Entering the accessor for the first time would initialize Woodwork automatically instead of raising an error.
import pandas as pd
import woodwork as ww
df = pd.read_csv("https://api.featurelabs.com/datasets/online-retail-logs-2018-08-28.csv") # not initialized
df.ww # auto-initialized
Physical Type Logical Type Semantic Tag(s)
Column
order_id category Categorical ['category']
product_id category Categorical ['category']
description category Categorical ['category']
quantity int64 Integer ['numeric']
order_date datetime64[ns] Datetime []
unit_price float64 Double ['numeric']
customer_name category Categorical ['category']
country category Categorical ['category']
total float64 Double ['numeric']
cancelled bool Boolean []
In contrast to the current behavior, entering the accessor raises an error.
import pandas as pd
import woodwork as ww
df = pd.read_csv("https://api.featurelabs.com/datasets/online-retail-logs-2018-08-28.csv")
df.ww
WoodworkNotInitError: Woodwork not initialized for this DataFrame. Initialize by calling DataFrame.ww.init
As a user, I think it would be helpful to auto-initialize Woodwork when using the accessor. DataFrames contain enough information to create an initial schema based on the data types. There are several methods to update the schema after initializing.
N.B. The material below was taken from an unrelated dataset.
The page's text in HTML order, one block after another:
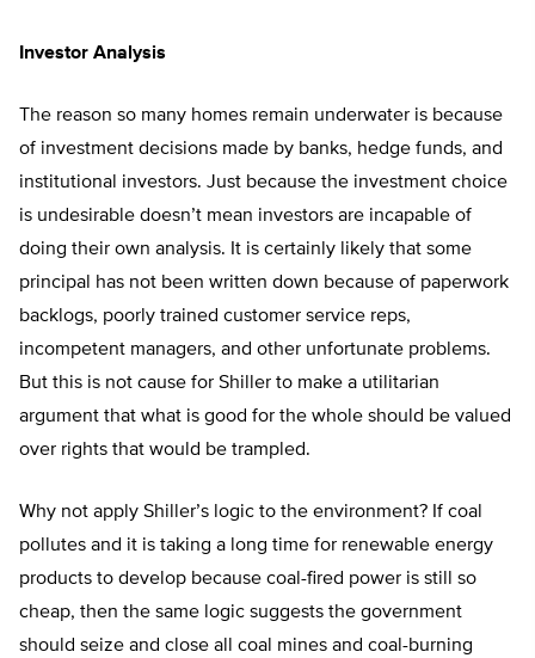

Additionally, I think this behavior is similar to pandas behavior which does not require data type information to initialize a DataFrame -- you can modify the data types afterward. One possible drawback is losing the option to provide typing information before initializing, but it might be more of a pain point to make this initialization a requirement for the user.
As a developer, I think it would help simplify the code since it wouldn't require adding an initialization check to most (if not all?) of the methods in the Woodwork accessor. There may be some points I've overlooked here, but I think this is something worth considering.